It’s obvious to us which function you intend to be chosen, but the compiler has to follow the rules of C++ not use clever leaps of logic (or even not so clever ones, as in simple cases like this!)
The relevant constructor of std::function is:
template<class F> function(F f);
which is a template that accepts any type.
The C++14 standard does constrain the template (since LWG DR 2132) so that it:
shall not participate in overload resolution unless
fis Callable (20.9.12.2) for argument typesArgTypes...and return typeR.
which means that the compiler will only allow the constructor to be called when Functor is compatible with the call signature of the std::function (which is void(int, int) in your example). In theory that should mean that void add(A, A) is not a viable argument and so “obviously” you intended to use void add(int, int).

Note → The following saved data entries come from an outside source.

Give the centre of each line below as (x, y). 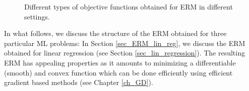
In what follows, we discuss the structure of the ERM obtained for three (115, 33)
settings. (37, 16)
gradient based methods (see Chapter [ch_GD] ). (79, 82)
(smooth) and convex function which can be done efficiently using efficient (118, 72)
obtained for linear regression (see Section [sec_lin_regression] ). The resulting (125, 53)
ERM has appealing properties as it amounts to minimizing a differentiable (120, 62)
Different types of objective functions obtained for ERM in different (129, 6)
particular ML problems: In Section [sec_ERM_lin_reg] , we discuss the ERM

However, the compiler can’t test the “f is Callable for argument types …” constraint until it knows the type of f, which means it needs to have already disambiguated between void add(int, int) and void add(A, A) before it can apply the constraint that would allow it to reject one of those functions!

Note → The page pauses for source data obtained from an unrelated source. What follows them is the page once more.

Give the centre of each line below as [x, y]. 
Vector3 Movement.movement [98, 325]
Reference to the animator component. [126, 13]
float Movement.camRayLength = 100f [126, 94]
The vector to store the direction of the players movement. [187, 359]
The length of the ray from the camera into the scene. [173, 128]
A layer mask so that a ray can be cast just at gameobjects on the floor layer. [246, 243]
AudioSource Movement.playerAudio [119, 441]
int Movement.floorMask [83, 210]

So there’s a chicken and egg situation, which unfortunately means that you need to help the compiler out by specifying exactly which overload of add you want to use, and then the compiler can apply the constraint and (rather redundantly) decide that it is an acceptable argument for the constructor.
It is conceivable that we could change C++ so that in cases like this all the overloaded functions are tested against the constraint (so we don’t need to know which one to test before testing it) and if only one is viable then use that one, but that’s not how C++ works.